Exercise brief: A copy is needed of each line in the records that has the word "conditions".

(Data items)

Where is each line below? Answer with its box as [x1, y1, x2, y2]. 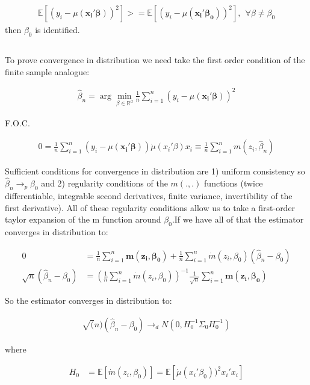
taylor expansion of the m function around [5, 213, 161, 226]
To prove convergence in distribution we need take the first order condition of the [5, 54, 305, 66]
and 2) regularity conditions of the [41, 177, 168, 189]
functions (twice [204, 177, 263, 189]
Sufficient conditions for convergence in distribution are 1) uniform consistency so [5, 165, 305, 177]
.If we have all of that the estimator [172, 213, 304, 226]
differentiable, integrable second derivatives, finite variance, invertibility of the [5, 189, 293, 202]
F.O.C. [5, 116, 30, 129]
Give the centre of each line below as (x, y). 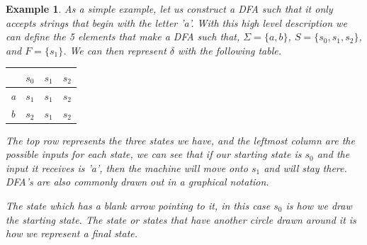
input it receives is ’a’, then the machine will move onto (127, 167)
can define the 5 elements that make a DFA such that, (123, 36)
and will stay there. (305, 167)
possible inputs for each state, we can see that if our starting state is (154, 154)
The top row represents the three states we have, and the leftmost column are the (180, 140)
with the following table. (230, 50)
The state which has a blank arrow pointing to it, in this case (138, 206)
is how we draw (319, 206)
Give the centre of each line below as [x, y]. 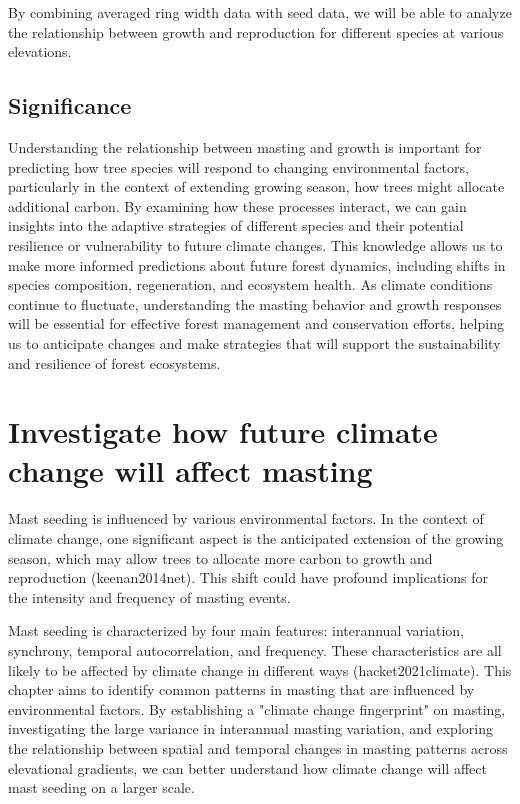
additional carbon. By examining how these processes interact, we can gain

Written response:
and 2) regularity conditions of the [41, 177, 168, 189]
Sufficient conditions for convergence in distribution are 1) uniform consistency so [5, 165, 305, 177]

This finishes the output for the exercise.